RECORDS FOR THIS EXERCISE:
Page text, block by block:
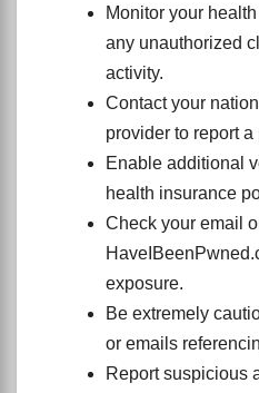
Monitor your
any unauthorized
activity.
Contact your
provider to report
Enable additional
health insurance
Check your email
exposure.
Be extremely
or emails
Report suspicious
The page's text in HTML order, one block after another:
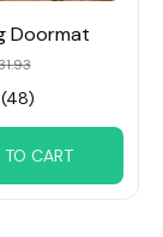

TASK GOAL: The whole listing above is to be repeated exactly, apart from its pictures.

EXERCISE RESPONSE:
Page text, block by block:
Monitor your
any unauthorized
activity.
Contact your
provider to report
Enable additional
health insurance
Check your email
exposure.
Be extremely
or emails
Report suspicious
The page's text in HTML order, one block after another:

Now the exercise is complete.